Se houvesse uma vontade política das nações, a miséria e a fome poderiam ser varridas da face da terra. Que os homens sejam mais humildes e reconheçam os seus crimes, pecados, perversidades, se convertam e, então, sim, teremos um mundo mais humano e com menos catástrofes.
Mas a Providência Divina sabe tirar o bem para os homens, inclusive das situações mais dolorosas e trágicas. A maneira como isso acontece é para nós um grande mistério; mas, porque Deus é bom, temos de pensar que não permitiria estes factos dolorosos e trágicos, se não fosse capaz e não pudesse tirar do mal o bem para os homens. “Tudo concorre para o bem dos que amam a Deus” (1Ts 5, 17).

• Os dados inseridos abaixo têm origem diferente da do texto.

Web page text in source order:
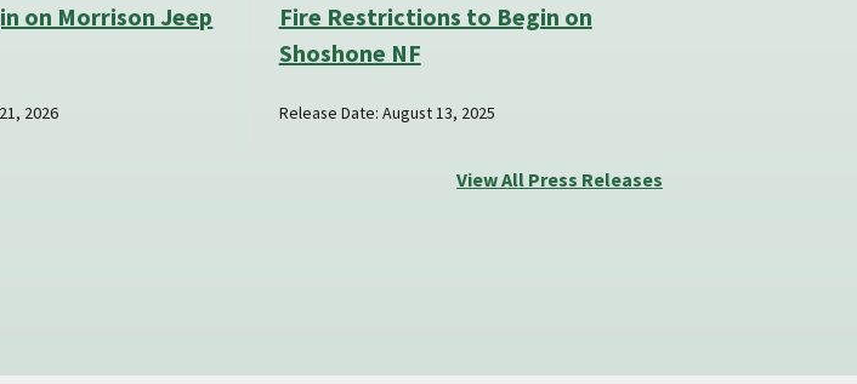
on Morrison Jeep
2026
Fire Restrictions to Begin on
Shoshone NF
Release Date: August 13, 2025
View All Press Releases

Deus, sem dúvida – garante-nos a fé – na sua ternura paterna, está perto dos inocentes e salva-os no seu Reino. Na vida eterna, Ele poderá sempre socorrer os seus inocentes filhos.
Mas também, cada catástrofe constitui um convite à conversão, é o que Jesus nos ensina diante do acidente da torre de Siloé: “Ou cuidais que aqueles dezoito homens, sobre os quais caiu a torre de Siloé e os matou, foram mais culpados do que todos os demais habitantes de Jerusalém? Não, digo-vos eu. Mas se não vos arrependerdes, perecereis todos do mesmo modo” (Lc 13, 4-5).
Deus não olha – como nós fazemos – somente para esta vida; Ele vê muito mais a vida que é eterna. Certamente, Ele, nos seus desígnios insondáveis, se permite as catástrofes geradas pela maldade ou imprevidência da loucura humana, é porque sabe fazer delas um meio de salvação.